[Task instructions]: Each entry should be repeated exactly. Its pictures should not be.

[Collected data]
--------------------------------------------------

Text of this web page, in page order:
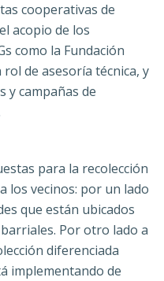
cooperativas de
acopio de los
como la Fundación
de asesoría técnica, y
y campañas de
para la recolección
los vecinos: por un lado
que están ubicados
Por otro lado a
diferenciada
implementando de
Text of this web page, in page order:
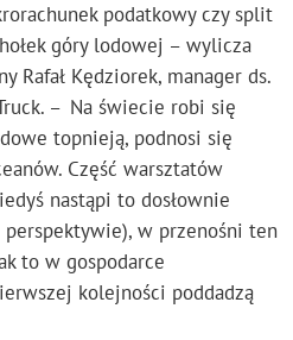
podatkowy czy split
góry lodowej – wylicza
Rafał Kędziorek, manager ds.
– Na świecie robi się
topnieją, podnosi się
Część warsztatów
nastąpi to dosłownie
w przenośni ten
to w gospodarce
kolejności poddadzą

--------------------------------------------------

[Solution to the exercise]:
Text of this web page, in page order:
cooperativas de
acopio de los
como la Fundación
de asesoría técnica, y
y campañas de
para la recolección
los vecinos: por un lado
que están ubicados
Por otro lado a
diferenciada
implementando de
Text of this web page, in page order:
podatkowy czy split
góry lodowej – wylicza
Rafał Kędziorek, manager ds.
– Na świecie robi się
topnieją, podnosi się
Część warsztatów
nastąpi to dosłownie
w przenośni ten
to w gospodarce
kolejności poddadzą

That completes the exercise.